Symmetric Galerkin boundary element method for computing the quantum states of the electron in a piecewise-uniform mesoscopic system

TL;DR

This paper introduces a symmetric Galerkin boundary element method to accurately compute quantum states of electrons in piecewise-uniform mesoscopic systems, improving numerical efficiency and precision over previous approaches.

Contribution

It presents a novel symmetric discretization of Helmholtz boundary integral operators for better accuracy in quantum state calculations.

Findings

Achieved highly accurate energy spectra and wave functions.

Demonstrated the method's efficiency for two-region mesoscopic systems.

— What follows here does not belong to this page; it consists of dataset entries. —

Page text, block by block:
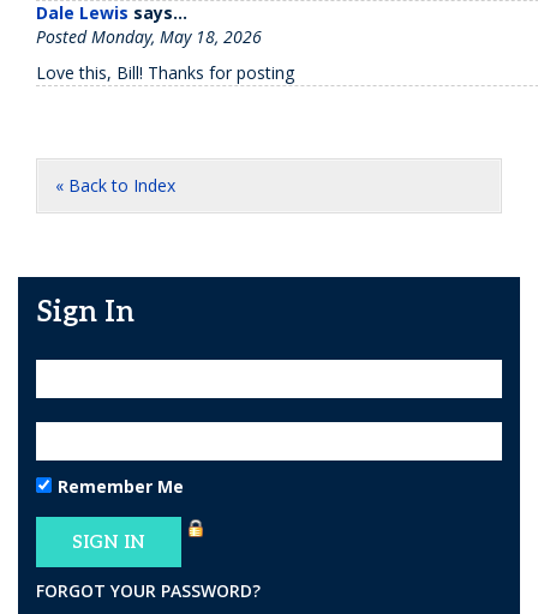
Dale Lewis says...
Posted Monday, May 18, 2026
Love this, Bill! Thanks for posting
« Back to Index
Sign In
Remember Me
FORGOT YOUR PASSWORD?

Provided compact boundary integral expressions.

Abstract

The quantum behavior of charge carriers in semiconductor structures is often described in terms of the effective mass Schr\"{o}dinger equation, neglecting the rapid fluctuations of the wave function on the scale of the atomic lattice. For systems with piecewise-constant mass and potential energy, this amounts to solving a set of Helmholtz equations with wavenumbers dictated by the physical parameters of each homogeneous subregion. Making use of the Green function method, the system of differential equations can be expressed in boundary integral form to enable efficient numerical solution. In the present study, this strategy is applied in combination with a Galerkin technique to compute the energy spectrum and the wave functions of the electron in a mesoscopic structure composed of two regions. The proposed formulation differs from those presented before for the same scenario in that it implements a symmetric discretization of the four Helmholtz boundary integral operators, which leads to compact expressions and very accurate results.